Год или два отец все же повоевал, под вражеским артобстрелом вытаскивал раненых с поля боя, и я, конечно, все это жутко переживал вместе с ним. Особенно то место в рассказах отца, когда он сидел в огромной свежей воронке, оставленной немецкой авиабомбой, и вдруг почувствовал – нужно немедленно уходить. Вообще-то в одно и то же место два раза снаряд или бомба не падают. Но в этот раз было именно так: отец отполз от воронки всего лишь несколько метров, и в нее сразу угодил новый немецкий снаряд. Я так и видел это изрытое воронками поле, я переживал все не менее остро, чем в свое время отец, который после войны очутился в лагере для пленных японцев. Японцы мерли в этом лагере один за другим, и отец придумал отпаивать их настоем из хвои.
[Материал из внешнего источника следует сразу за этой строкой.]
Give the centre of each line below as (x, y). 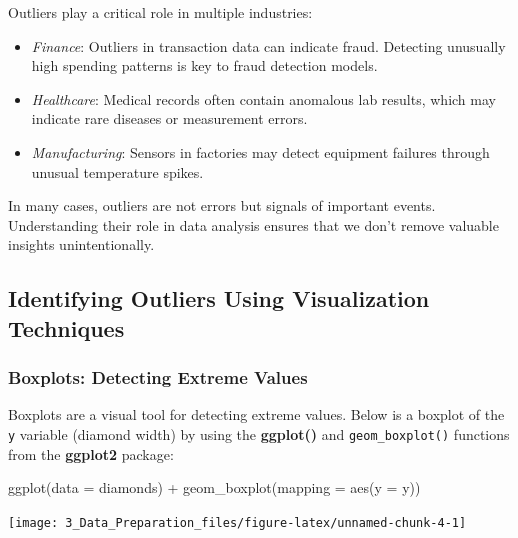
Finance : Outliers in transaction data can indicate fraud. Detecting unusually (268, 45)
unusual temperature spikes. (117, 171)
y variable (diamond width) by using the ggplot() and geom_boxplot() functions (259, 433)
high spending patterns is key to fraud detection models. (204, 65)
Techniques (66, 327)
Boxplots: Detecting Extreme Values (158, 377)
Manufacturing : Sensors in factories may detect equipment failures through (260, 151)
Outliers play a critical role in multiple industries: (160, 12)
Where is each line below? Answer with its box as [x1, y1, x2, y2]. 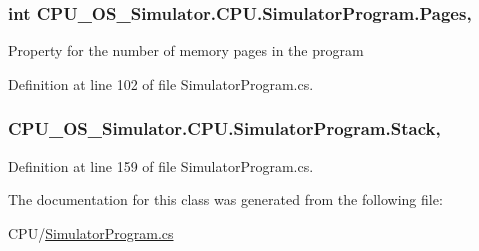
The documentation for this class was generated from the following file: [8, 189, 443, 210]
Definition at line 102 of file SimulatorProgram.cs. [8, 73, 314, 94]
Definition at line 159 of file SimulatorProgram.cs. [8, 155, 314, 176]
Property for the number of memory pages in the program [8, 40, 364, 61]
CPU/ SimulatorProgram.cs [8, 222, 174, 243]
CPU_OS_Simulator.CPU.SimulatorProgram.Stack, [8, 116, 441, 141]
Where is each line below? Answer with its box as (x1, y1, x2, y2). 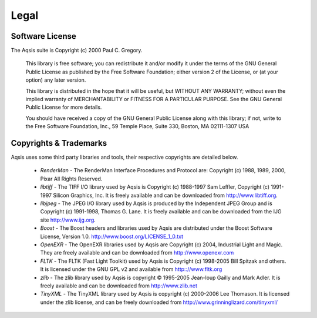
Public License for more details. (25, 103, 102, 111)
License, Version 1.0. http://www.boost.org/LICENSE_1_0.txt (40, 233, 183, 240)
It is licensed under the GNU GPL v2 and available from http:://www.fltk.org (40, 266, 222, 273)
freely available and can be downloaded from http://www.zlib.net (40, 282, 198, 289)
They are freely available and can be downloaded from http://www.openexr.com (40, 249, 234, 256)
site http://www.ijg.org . (40, 216, 96, 223)
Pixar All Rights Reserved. (40, 175, 103, 182)
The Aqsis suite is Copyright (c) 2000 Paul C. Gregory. (11, 47, 143, 54)
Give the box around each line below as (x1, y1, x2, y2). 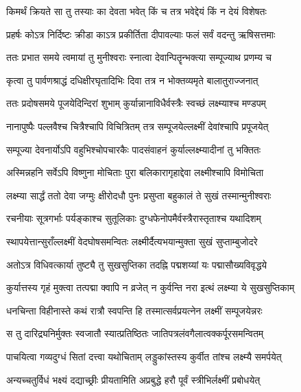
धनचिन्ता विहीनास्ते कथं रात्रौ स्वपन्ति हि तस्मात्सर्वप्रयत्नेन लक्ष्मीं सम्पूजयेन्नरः (6, 303, 263, 317)
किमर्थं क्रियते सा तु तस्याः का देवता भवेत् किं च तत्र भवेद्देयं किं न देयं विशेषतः (6, 4, 267, 18)
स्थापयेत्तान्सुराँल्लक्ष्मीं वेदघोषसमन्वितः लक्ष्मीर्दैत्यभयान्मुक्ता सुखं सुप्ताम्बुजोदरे (6, 234, 258, 248)
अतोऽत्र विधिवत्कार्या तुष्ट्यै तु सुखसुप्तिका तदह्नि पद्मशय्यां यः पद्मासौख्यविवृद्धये (6, 257, 267, 271)
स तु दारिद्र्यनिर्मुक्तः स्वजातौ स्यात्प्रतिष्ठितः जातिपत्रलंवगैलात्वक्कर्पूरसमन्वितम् (6, 326, 264, 341)
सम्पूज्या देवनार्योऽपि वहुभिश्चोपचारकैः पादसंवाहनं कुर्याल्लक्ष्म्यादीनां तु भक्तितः (6, 142, 261, 156)
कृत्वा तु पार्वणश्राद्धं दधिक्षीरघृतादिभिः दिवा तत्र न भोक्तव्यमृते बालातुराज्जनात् (6, 73, 258, 87)
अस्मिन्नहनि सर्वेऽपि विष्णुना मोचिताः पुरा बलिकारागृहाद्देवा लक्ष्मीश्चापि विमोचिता (6, 165, 264, 180)

Однако лагерное начальство посчитало эту затею излишней, и у отца были крупные неприятности. Какие крупные, он конкретно не говорил, но несколько лет в его биографии остались для меня навсегда белым пятном. Потом все опять пошло более-менее гладко. Отец закончил мединститут, переехал в наш городок и стал очень крупным медицинским начальником. По местным, конечно, понятиям. Он сидел у окна на втором этаже бывшей дачи какого-то миллионера и писал один за другим отчеты областному начальству. Именно в это время начались у меня с ним первые неприятности. Именно тогда – а было это год или два назад – стали появляться у меня первые росточки сомнений. Судите сами: отца моего зовут тоже Павлик, он тоже, как и настоящий Павлик, родился в двадцатых годах. Вы скажете, что Павликов в нашей стране миллионы, и будете, конечно же, правы. Вы скажете, что это просто абсурд, просто чушь, ибо настоящий Павлик погиб от руки кулаков. Все это так, и много еще чего можно привести против моей гипотезы.